Work to complete:
Emit a verbatim copy of the lines below from the line with "August 25, 2023, 9:44 AM" through the line with "Kalkaji, Delhi. The", excluding pictures and everything outside that range.

Records for this exercise:
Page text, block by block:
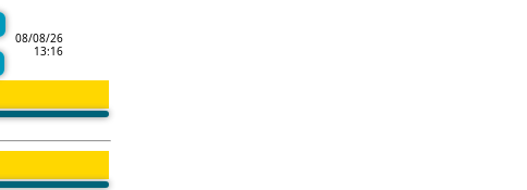
08/08/26
13:16
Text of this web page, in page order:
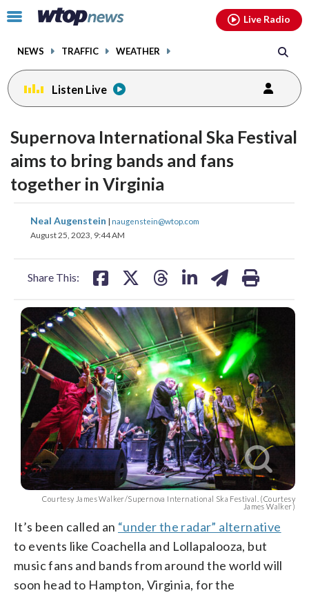
Click
toggle
menu.
NEWS TRAFFIC WEATHER
Live Radio
Listen Live
Supernova International Ska Festival
aims to bring bands and fans
together in Virginia
Neal Augenstein | naugenstein@wtop.com
August 25, 2023, 9:44 AM
Share This:
share
on
share
on
share
Courtesy James Walker/Supernova International Ska Festival. (Courtesy
James Walker)
It’s been called an “under the radar” alternative
to events like Coachella and Lollapalooza, but
music fans and bands from around the world will
soon head to Hampton, Virginia, for the
facebookinstagram youtubethreads
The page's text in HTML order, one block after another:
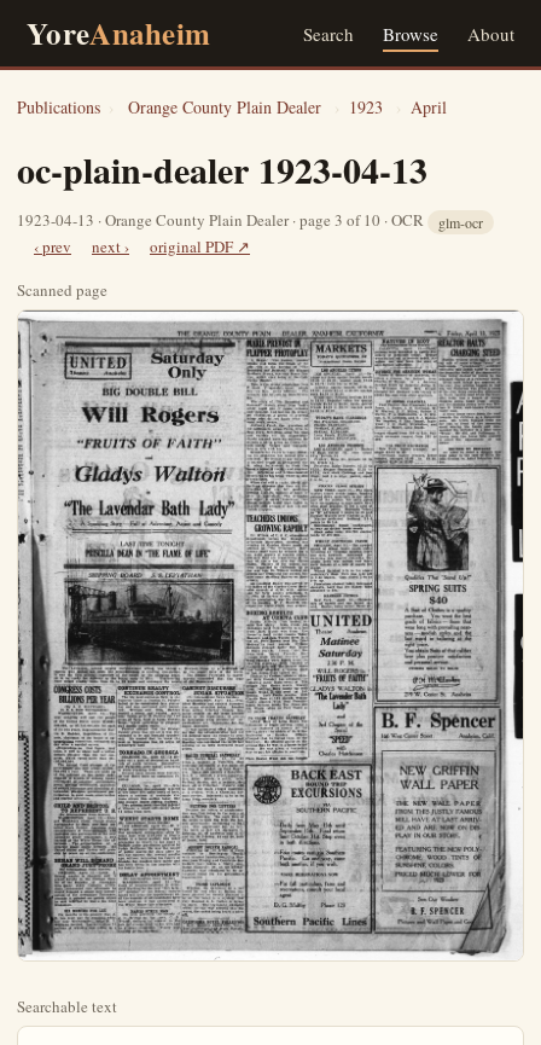
YoreAnaheim Search Browse About
Publications › Orange County Plain Dealer › 1923 › April
oc-plain-dealer 1923-04-13
1923-04-13 · Orange County Plain Dealer · page 3 of 10 · OCR glm-ocr
‹ prev next ›
original PDF ↗
Scanned page
Searchable text
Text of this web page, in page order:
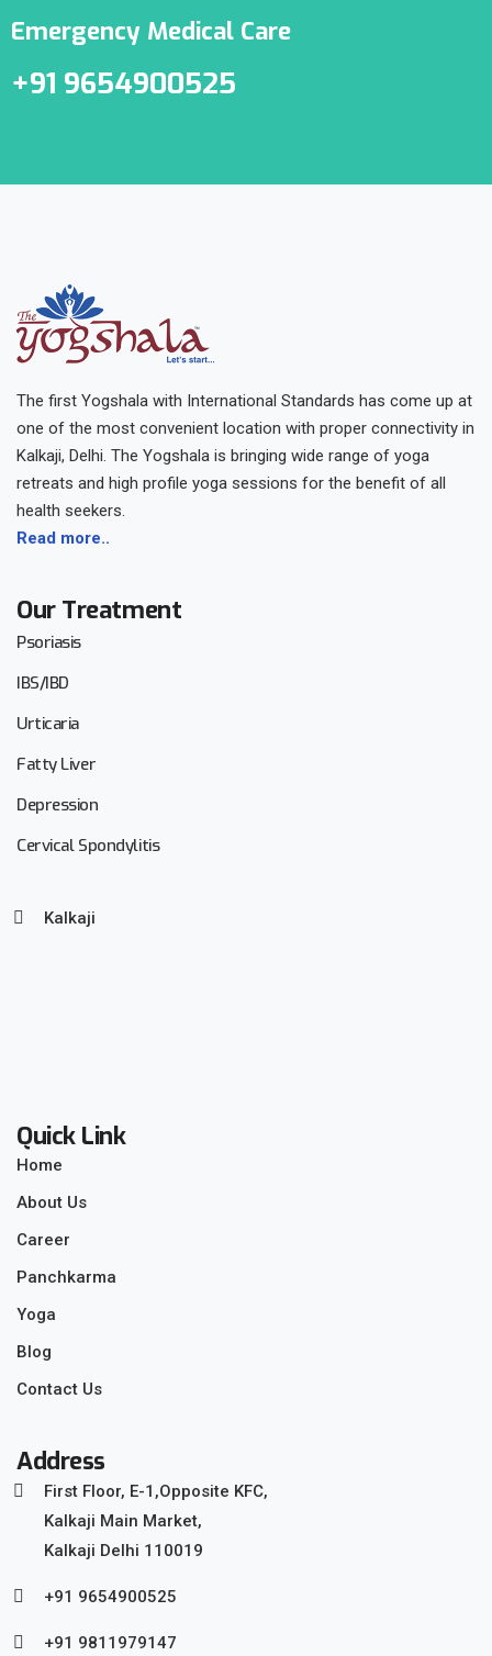
Emergency Medical Care
+91 9654900525
The first Yogshala with International Standards has come up at
one of the most convenient location with proper connectivity in
Kalkaji, Delhi. The Yogshala is bringing wide range of yoga
retreats and high profile yoga sessions for the benefit of all
health seekers.
Read more..
Our Treatment
Psoriasis
IBS/IBD
Urticaria
Fatty Liver
Depression
Cervical Spondylitis
Kalkaji
Quick Link
Home
About Us
Career
Panchkarma
Yoga
Blog
Contact Us
Address
First Floor, E-1,Opposite KFC,
Kalkaji Main Market,
Kalkaji Delhi 110019
+91 9654900525
+91 9811979147
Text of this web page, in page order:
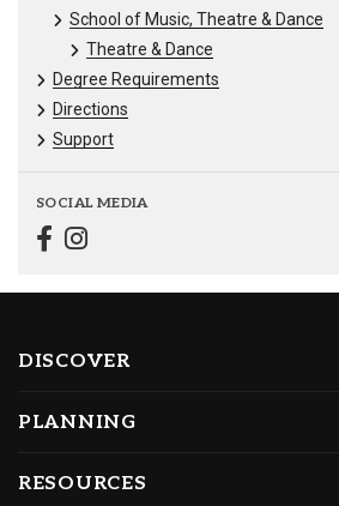
School of Music, Theatre & Dance
Theatre & Dance
Degree Requirements
Directions
Support
SOCIAL MEDIA
DISCOVER
PLANNING
RESOURCES
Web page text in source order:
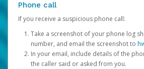
Phone call
If you receive a suspicious phone call:
Take a screenshot of your phone log
number, and email the screenshot to
In your email, include details of the
the caller said or asked from you.

Response to this task:
August 25, 2023, 9:44 AM
Share This:
share
on
share
on
share
Courtesy James Walker/Supernova International Ska Festival. (Courtesy
James Walker)
It’s been called an “under the radar” alternative
to events like Coachella and Lollapalooza, but
music fans and bands from around the world will
soon head to Hampton, Virginia, for the
facebookinstagram youtubethreads
The page's text in HTML order, one block after another:
YoreAnaheim Search Browse About
Publications › Orange County Plain Dealer › 1923 › April
oc-plain-dealer 1923-04-13
1923-04-13 · Orange County Plain Dealer · page 3 of 10 · OCR glm-ocr
‹ prev next ›
original PDF ↗
Scanned page
Searchable text
Text of this web page, in page order:
Emergency Medical Care
+91 9654900525
The first Yogshala with International Standards has come up at
one of the most convenient location with proper connectivity in
Kalkaji, Delhi. The Yogshala is bringing wide range of yoga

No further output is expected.